Парижская глава литературного пути Фельзена официально открывается в декабре 1926 года появлением рассказа «Отражение» в журнале «Звено». «Коля-спаржа процвел», – комментировала Зинаида Гиппиус парижский почин Фельзена в письме к Владимиру Злобину [24] . Однако ни этот, ни последующие рассказы Фельзена, появившиеся в «Звене» в 1927 году, не свидетельствовали об увлечении Прустом. И всё же менее года отделяет выход последнего тома «В поисках утраченного времени» (1927) от появления рассказа «Две судьбы», который Марк Слоним немедленно охарактеризовал как «под Пруста написанный рассказ Фрейденштейна» [25] . А после издания повести «Обман» отдельной книгой в 1930 году за Фельзеном окончательно упрочилась репутация прустианца, со всеми вытекающими отсюда последствиями. Хотя далеко не всё из написанного им в течение недолгой литературной деятельности подходило под рубрику «пру-стианства», эмигрантские критики в унисон относили Фельзена к писателям элитарным, чья проза, подобно роману его французского учителя, создавалась с установкой на затрудненное чтение, требующее от аудитории неослабевающего внимания, терпения и активного соучастия в худ оже ственном процессе.

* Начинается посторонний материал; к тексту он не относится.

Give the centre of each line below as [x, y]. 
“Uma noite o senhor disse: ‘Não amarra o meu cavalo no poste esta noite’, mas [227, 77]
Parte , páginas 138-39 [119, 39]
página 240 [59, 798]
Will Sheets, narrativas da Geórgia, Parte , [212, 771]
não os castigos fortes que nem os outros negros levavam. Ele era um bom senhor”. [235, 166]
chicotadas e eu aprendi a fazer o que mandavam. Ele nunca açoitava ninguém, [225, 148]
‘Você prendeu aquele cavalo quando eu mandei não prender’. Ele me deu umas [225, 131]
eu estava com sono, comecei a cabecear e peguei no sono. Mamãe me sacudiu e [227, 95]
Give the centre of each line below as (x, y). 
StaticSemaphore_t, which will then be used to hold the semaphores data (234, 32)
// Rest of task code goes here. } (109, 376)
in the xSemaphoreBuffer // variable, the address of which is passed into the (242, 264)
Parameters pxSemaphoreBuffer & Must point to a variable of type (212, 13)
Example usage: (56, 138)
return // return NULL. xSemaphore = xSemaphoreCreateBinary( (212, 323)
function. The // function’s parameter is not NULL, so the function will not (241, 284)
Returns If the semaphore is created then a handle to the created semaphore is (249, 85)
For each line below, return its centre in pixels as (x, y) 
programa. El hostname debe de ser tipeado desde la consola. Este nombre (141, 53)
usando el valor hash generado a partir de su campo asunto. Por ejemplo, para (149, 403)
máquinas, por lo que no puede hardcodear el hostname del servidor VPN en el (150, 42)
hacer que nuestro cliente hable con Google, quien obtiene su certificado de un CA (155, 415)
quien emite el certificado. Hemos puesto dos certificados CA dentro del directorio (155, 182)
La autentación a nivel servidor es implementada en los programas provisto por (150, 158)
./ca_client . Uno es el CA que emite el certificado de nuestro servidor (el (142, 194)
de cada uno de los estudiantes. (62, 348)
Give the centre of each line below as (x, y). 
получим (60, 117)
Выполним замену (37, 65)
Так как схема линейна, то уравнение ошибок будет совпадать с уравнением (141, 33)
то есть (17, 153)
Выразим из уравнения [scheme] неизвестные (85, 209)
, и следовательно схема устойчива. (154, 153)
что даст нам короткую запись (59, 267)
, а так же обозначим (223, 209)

Следуя сюжетному принципу, сформулированному в романе Пруста, Фельзен избегает внешней событийности, уклоняясь от драматических эффектов и любых приемов, которые, по его мнению, отвлекли бы внимание читателя от аналитической работы героя-повествователя, тем более что усложненные сюжетные построения и языковой экспрессионизм рассматриваются в среде эмигрантских модернистов как признаки отживших и опошлившихся литературных условностей, характерных для их советских коллег в силу «провинциальной» оторванности от современной западной литературы [26] . Поэтому сюжеты Фельзена демонстративно упрощены и однородны, а на языковом эксперименте «романа с писателем» не отразились ни ритмическая проза Андрея Белого, ни зощенковский сказ, ни пильняковская стилизация, ни броские метафоры Бабеля, Шкловского и Олеши.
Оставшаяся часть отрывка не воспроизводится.